[Stored records]
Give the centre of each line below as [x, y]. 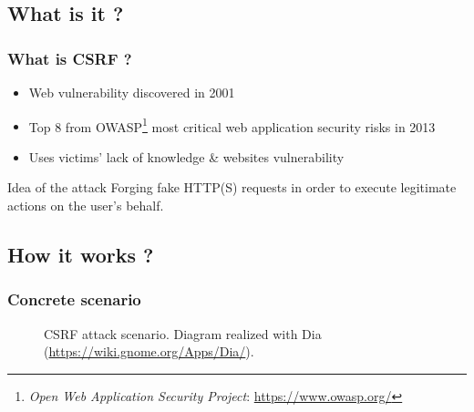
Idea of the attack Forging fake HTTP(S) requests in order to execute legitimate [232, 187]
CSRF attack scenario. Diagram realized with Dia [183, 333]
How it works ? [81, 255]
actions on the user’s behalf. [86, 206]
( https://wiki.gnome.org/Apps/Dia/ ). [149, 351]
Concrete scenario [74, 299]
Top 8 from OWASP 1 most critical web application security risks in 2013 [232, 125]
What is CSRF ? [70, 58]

**Problem description:** Transcribe the records above verbatim. Do not carry over any picture.

**Solution to this problem:**
Give the centre of each line below as [x, y]. 
Idea of the attack Forging fake HTTP(S) requests in order to execute legitimate [232, 187]
CSRF attack scenario. Diagram realized with Dia [183, 333]
How it works ? [81, 255]
actions on the user’s behalf. [86, 206]
( https://wiki.gnome.org/Apps/Dia/ ). [149, 351]
Concrete scenario [74, 299]
Top 8 from OWASP 1 most critical web application security risks in 2013 [232, 125]
What is CSRF ? [70, 58]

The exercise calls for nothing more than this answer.